Table 2 Correlations between PROMIS scales and OHS and SSWB

Reliability

Cronbach’s alpha ranged between 0.7 and 0.95. ICC confidence intervals were ≥ 0.7 for PAIN and PI, but not for PF (Table 3). PAIN showed the highest SEMagr and SDC90, whereas PI had the lowest. The effect size based on SEMagr was smallest for PF, and smaller than OHS for all three SF.

Table 3 Reliability, agreement and smallest detectable change

Responsiveness

Hypothesis testing for responsiveness resulted in confirmation of all hypotheses about correlations between SF and OHS change scores; SF change score scatter plots are shown in Fig. 2. We observed a cluster of cases with a PI change score of − 34, which represents patients that changed from the worst to best PI score (14 of 116 cases). Cohen’s d (95% confidence interval) values were: PAIN, − 2.9 (− 3.3 to − 2.5); PI, − 3.0 (− 3.4 to − 2.6); PF, 2.7 (2.4 to 3.1).

Fig. 2
figure 2

Responsiveness plots

We found ceiling effects (best score) for PAIN (66%), PI (76%), and PF (66%) after surgery. MICs were: PAIN, − 10; PI, − 8.8; PF, 7.2 (T-score change).

Discussion

Our results suggest that the construct validity of PROMIS-SF is acceptable in THA patients. The SF have good internal consistency, test-retest reliability and responsiveness. For PAIN and PI, MICs were larger than the corresponding SDC90 values. Some measurement property limitations were nevertheless detected.

For PF, MIC was smaller than SDC90 meaning that clinically relevant change could not be distinguished from measurement error on the individual level. Compared to OHS, all SF show 40% to 60% smaller effect sizes based on SEMagr, which means that the joint-specific OHS allows more detailed grading of patient recovery than the PROMIS-SF scales.
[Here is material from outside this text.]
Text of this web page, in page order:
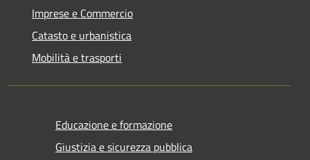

The high proportion of patients with best possible scores of PI and PAIN after surgery may be not critical. These scales represent unipolar constructs where the complete absence of pain or pain interference makes it difficult (yet likely less relevant) to differentiate them any further. Nevertheless, researchers should be careful in interpreting PF after surgery because of ceiling effects. This problem may be resolved by using PF CAT without substantially increasing respondent burden [20, 21]. Although confirmation of this aspect is warranted, we think it is unlikely that longer SF (i.e. 6b, 8b, 20a or 12a for people who can walk) will impact the ceiling effect because their maximum T-score is only slightly higher (59 to 66) than that of the 4-item SF (57) [9, 21]. There was also 12% of patients who went from the worst possible to best possible PI score from baseline to follow-up, which can be critical if a more detailed grading of recovery is desired.

Limitations

THA is typically associated with very high patient satisfaction. Consequently, we did not have patients in the “poor outcome” category upon dichotomisation of the GTO, and MIC could not be calculated with an anchor-based standard method using the receiver operating characteristics curve. For this reason, we adopted an alternative indirect approach using linear regression from the OHS MIC calculated in a much larger study with 82,415 THA patients [19].

Only 77% of eligible patients responded at baseline and 67% at follow-up. From our internal registry quality-control procedures, we know that “lack of time” is the most common reason for not responding. From follow-up non-responders, less than 3% refused to cooperate because they were dissatisfied with their treatment, which suggests that there was no major selection bias.

Unidimensionality of the SF scale structure was not assessed, due to existing reports and guidelines of the development of PROMIS item banks [1, 22, 23]. The unidimensionality of the PF and PI item banks has been reported previously [8, 24].

Conclusion

Our results provide some evidence of construct validity, and acceptable reliability and responsiveness of PROMIS-SF for pain and function in THA patients. The SF can thus be considered as acceptable as another common static instrument (i.e. OHS) for use in these patients, although improvement in PF might be underestimated due to the large follow-up PF score ceiling effects.